Modi at his peak could secure the support of just 45% voters in Gujarat in 2014 Lok Sabha polls when his party had won all 26 parliamentary seats. In Chhattisgarh too, BJP won 10 out of 11 Lok Sabha seats in 2014, but its vote share was less than 50%. One mustn’t forget that India was in the grip of the ‘Modi wave’ in 2014. But now, the American agency’s questionable survey would have everyone of us believe that Modi’s popularity has doubled in these states despite three and a half years of governance and growing anti-incumbency.
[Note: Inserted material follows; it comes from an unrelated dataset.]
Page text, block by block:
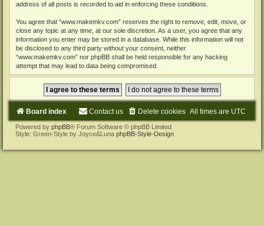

  •  More than eight-in-ten in Bihar, Jharkhand, Odisha and West Bengal and the northern states of Delhi, Haryana, Madhya Pradesh, Punjab, Rajasthan and Uttar Pradesh support Modi

This will make an average Indian with even below-par understanding of politics laugh. People in Bihar had spectacularly rejected the prime minister in October last year, when he led his party to a humiliating defeat. Odisha has had an uninterrupted rule of BJD’s Naveen Patnaik since 1999 and Modi’s party could win just three out of 295 assembly seats in West Bengal, when the state went for elections in 2016. But Pew is convinced that 80% population in these states now support Modi.

Delhi too had rejected Modi in 2015 when a newbie Aam Aadmi Party won 67 out of 70 seats leaving the BJP with just three seats. In the crucial by-election in Bawana in Delhi just few months ago, Modi’s party had once again failed to win the election.

Pew claimed it carried out the survey in February- March, the same time Punjab was going for polls. Ironically, the state dumped the BJP-Akali Dal government even as Pew claimed 80% population in the state were in love with Modi.

And 80% support for Modi in Madhya Pradesh was glaringly evident during the just-concluded by-election in Chitrakoot, where the rival Congress candidate emerged victorious by more than 14,000 votes!.

Rajasthan and Uttar Pradesh have BJP governments. However, while the support for the saffron party in Rajasthan was 54% even when it swept polls in 2014 by winning all 25 seats, the same stood at less than 40% in Uttar Pradesh earlier this year, when Modi led his party to a historic win with 312 seats.

Modi and his party are facing considerable anger in Gujarat, where the electoral battle has assumed considerably high stakes. Modi himself ruled this state for more than 12 years and turned Gujarat into a Hindutva lab. A less-than-satisfactory performance here in December will spell disaster for him and his party while significantly weakening his prospects of re-election as India’s prime minister in 2019.

The timing of Pew’s ‘survey’ suddenly starts to make sense. If I were Modi, I would immediately call for Lok Sabha polls. It would be extremely foolish for Modi to not take advantage of the approval by 90% Indians.